Boa tarde. Espero que o dia continue bom para todos e que minha palestra não estrague minha saudação. Para isso, começo com dois avisos: o primeiro deles é que me parece impossível falar de dramaturgia sem falar de minha própria trajetória. E em minha trajetória, necessariamente, incluo peças que li, assisti, as que escrevi e as que sonhei escrever. É claro que não vou falar de todas. Tenho escrito muitas peças na esperança de que a quantidade me ensine algo a respeito de qualidade.

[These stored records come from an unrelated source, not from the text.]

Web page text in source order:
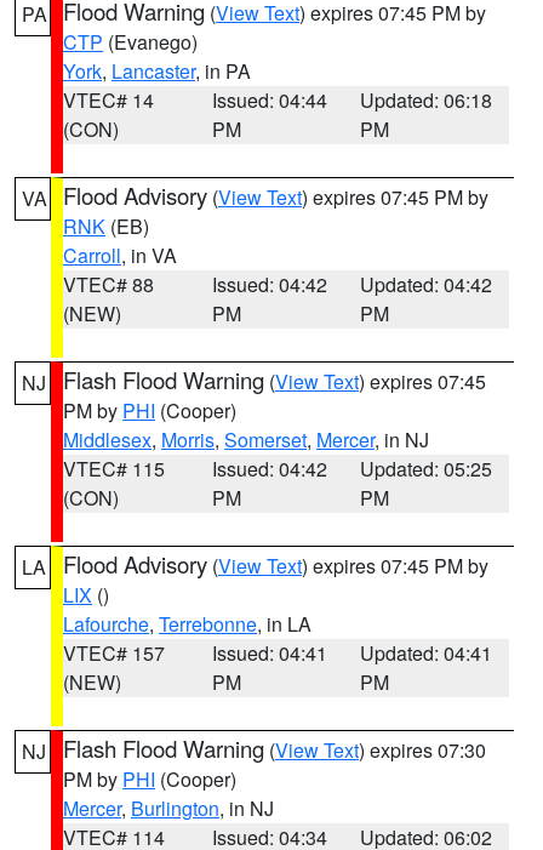
PA Flood Warning (View Text) expires 07:45 PM by
CTP (Evanego)
York, Lancaster, in PA
VTEC# 14
(CON)
Issued: 04:44
PM
Updated: 06:18
PM
VA Flood Advisory (View Text) expires 07:45 PM by
RNK (EB)
Carroll, in VA
VTEC# 88
(NEW)
Issued: 04:42
PM
Updated: 04:42
PM
NJ Flash Flood Warning (View Text) expires 07:45
PM by PHI (Cooper)
Middlesex, Morris, Somerset, Mercer, in NJ
VTEC# 115
(CON)
Issued: 04:42
PM
Updated: 05:25
PM
LA Flood Advisory (View Text) expires 07:45 PM by
LIX ()
Lafourche, Terrebonne, in LA
VTEC# 157
(NEW)
Issued: 04:41
PM
Updated: 04:41
PM
NJ Flash Flood Warning (View Text) expires 07:30
PM by PHI (Cooper)
Mercer, Burlington, in NJ
VTEC# 114
Issued: 04:34 Updated: 06:02
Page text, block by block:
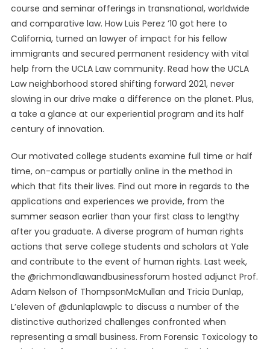
course and seminar offerings in transnational, worldwide
and comparative law. How Luis Perez ’10 got here to
California, turned an lawyer of impact for his fellow
immigrants and secured permanent residency with vital
help from the UCLA Law community. Read how the UCLA
Law neighborhood stored shifting forward 2021, never
slowing in our drive make a difference on the planet. Plus,
a take a glance at our experiential program and its half
century of innovation.
Our motivated college students examine full time or half
time, on-campus or partially online in the method in
which that fits their lives. Find out more in regards to the
applications and experiences we provide, from the
summer season earlier than your first class to lengthy
after you graduate. A diverse program of human rights
actions that serve college students and scholars at Yale
and contribute to the event of human rights. Last week,
the @richmondlawandbusinessforum hosted adjunct Prof.
Adam Nelson of ThompsonMcMullan and Tricia Dunlap,
L’eleven of @dunlaplawplc to discuss a number of the
distinctive authorized challenges confronted when
representing a small business. From Forensic Toxicology to
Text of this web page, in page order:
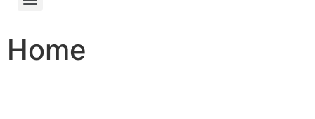
Home
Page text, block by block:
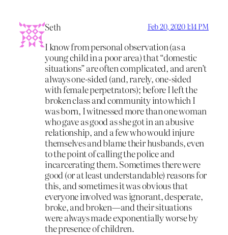
Seth Feb 20, 2020 1:14 PM
I know from personal observation (as a
young child in a poor area) that “domestic
situations” are often complicated, and aren’t
always one-sided (and, rarely, one-sided
with female perpetrators); before I left the
broken class and community into which I
was born, I witnessed more than one woman
who gave as good as she got in an abusive
relationship, and a few who would injure
themselves and blame their husbands, even
to the point of calling the police and
incarcerating them. Sometimes there were
good (or at least understandable) reasons for
this, and sometimes it was obvious that
everyone involved was ignorant, desperate,
broke, and broken—and their situations
were always made exponentially worse by
the presence of children.
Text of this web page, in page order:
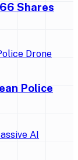
Shares
Police
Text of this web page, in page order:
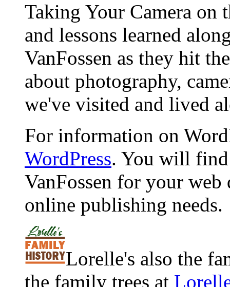
Taking Your Camera on
and lessons learned
VanFossen as they hit
about photography,
we've visited and lived
For information on
WordPress. You will
VanFossen for your
online publishing needs.
Lorelle's also the
the family trees at
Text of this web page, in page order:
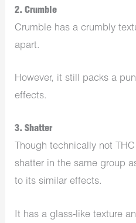
2. Crumble
Crumble has a crumbly
apart.
However, it still packs a
effects.
3. Shatter
Though technically not
shatter in the same group
to its similar effects.
It has a glass-like texture
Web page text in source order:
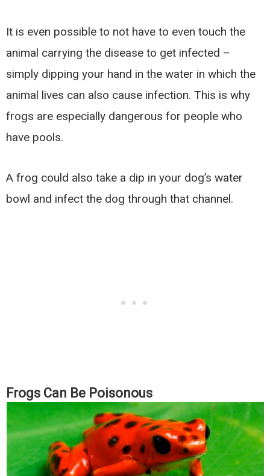
It is even possible to not have to even touch the
animal carrying the disease to get infected –
simply dipping your hand in the water in which the
animal lives can also cause infection. This is why
frogs are especially dangerous for people who
have pools.
A frog could also take a dip in your dog’s water
bowl and infect the dog through that channel.
Frogs Can Be Poisonous
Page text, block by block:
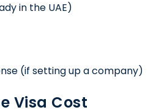
in the UAE)
(if setting up a company)
Visa Cost

Não me considero talentoso e por isso mesmo tenho de extrair as formas de minhas peças da observação e do trabalho. Acho um bom caminho - também é o que resta! - e penso ter conseguido alguns resultados, embora faça questão de ter sempre em mente uma frase lapidar que ouvi do diretor Antonio Abujamra: "Não acredite no sucesso nem no fracasso. Ambos são impostores!"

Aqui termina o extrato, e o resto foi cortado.